Problem to work on = Use the entries below and reproduce exactly the lines from the one containing "Proper setup is" down to the one containing "Thank you! (6, 129, 64, 146)", both of them included.

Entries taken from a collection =
____
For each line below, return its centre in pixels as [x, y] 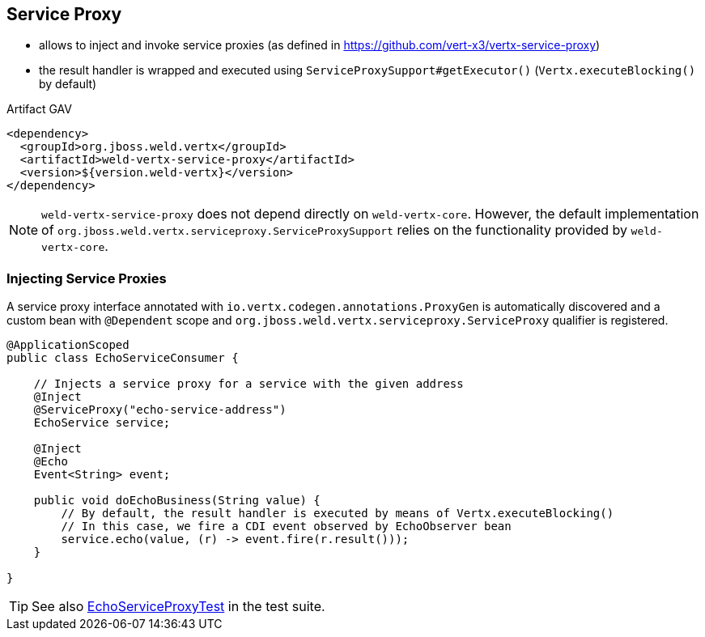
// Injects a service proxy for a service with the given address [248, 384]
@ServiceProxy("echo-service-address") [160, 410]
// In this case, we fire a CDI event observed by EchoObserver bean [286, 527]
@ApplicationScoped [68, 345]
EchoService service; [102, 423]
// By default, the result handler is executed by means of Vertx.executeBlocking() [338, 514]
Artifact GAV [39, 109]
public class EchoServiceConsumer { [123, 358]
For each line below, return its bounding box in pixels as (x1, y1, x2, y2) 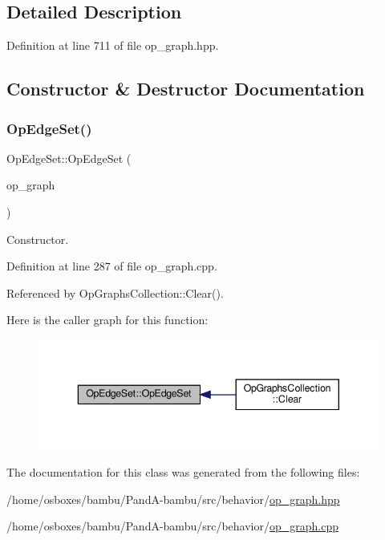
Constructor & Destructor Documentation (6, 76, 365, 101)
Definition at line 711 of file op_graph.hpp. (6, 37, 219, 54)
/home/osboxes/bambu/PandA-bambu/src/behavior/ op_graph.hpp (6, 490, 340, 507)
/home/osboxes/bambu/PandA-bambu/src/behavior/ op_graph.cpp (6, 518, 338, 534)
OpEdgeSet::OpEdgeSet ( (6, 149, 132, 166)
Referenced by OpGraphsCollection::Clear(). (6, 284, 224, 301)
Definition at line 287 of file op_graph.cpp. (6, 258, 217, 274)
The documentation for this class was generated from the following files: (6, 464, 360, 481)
____
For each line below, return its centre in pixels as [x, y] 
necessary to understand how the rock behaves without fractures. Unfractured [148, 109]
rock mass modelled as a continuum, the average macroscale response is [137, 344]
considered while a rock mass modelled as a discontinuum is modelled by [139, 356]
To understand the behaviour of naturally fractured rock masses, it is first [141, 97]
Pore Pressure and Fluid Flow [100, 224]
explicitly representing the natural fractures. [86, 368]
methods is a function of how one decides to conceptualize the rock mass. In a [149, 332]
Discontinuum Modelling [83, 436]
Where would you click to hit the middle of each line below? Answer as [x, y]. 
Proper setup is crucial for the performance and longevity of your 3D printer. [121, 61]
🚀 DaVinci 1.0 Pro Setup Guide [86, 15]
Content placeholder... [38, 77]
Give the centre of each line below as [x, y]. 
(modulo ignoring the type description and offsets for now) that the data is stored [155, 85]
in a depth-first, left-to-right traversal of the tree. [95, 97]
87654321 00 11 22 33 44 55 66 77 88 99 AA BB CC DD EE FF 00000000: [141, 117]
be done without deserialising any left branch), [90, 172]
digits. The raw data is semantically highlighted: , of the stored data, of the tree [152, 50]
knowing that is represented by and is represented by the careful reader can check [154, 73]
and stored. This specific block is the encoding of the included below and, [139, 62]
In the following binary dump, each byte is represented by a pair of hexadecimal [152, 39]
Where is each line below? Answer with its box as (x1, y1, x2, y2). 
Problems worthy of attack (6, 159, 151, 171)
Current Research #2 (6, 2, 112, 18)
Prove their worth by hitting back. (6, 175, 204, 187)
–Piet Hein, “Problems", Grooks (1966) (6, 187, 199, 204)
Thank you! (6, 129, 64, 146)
____
Answer space =
Proper setup is crucial for the performance and longevity of your 3D printer. [121, 61]
🚀 DaVinci 1.0 Pro Setup Guide [86, 15]
Content placeholder... [38, 77]
Give the centre of each line below as [x, y]. 
(modulo ignoring the type description and offsets for now) that the data is stored [155, 85]
in a depth-first, left-to-right traversal of the tree. [95, 97]
87654321 00 11 22 33 44 55 66 77 88 99 AA BB CC DD EE FF 00000000: [141, 117]
be done without deserialising any left branch), [90, 172]
digits. The raw data is semantically highlighted: , of the stored data, of the tree [152, 50]
knowing that is represented by and is represented by the careful reader can check [154, 73]
and stored. This specific block is the encoding of the included below and, [139, 62]
In the following binary dump, each byte is represented by a pair of hexadecimal [152, 39]
Where is each line below? Answer with its box as (x1, y1, x2, y2). 
Problems worthy of attack (6, 159, 151, 171)
Current Research #2 (6, 2, 112, 18)
Prove their worth by hitting back. (6, 175, 204, 187)
–Piet Hein, “Problems", Grooks (1966) (6, 187, 199, 204)
Thank you! (6, 129, 64, 146)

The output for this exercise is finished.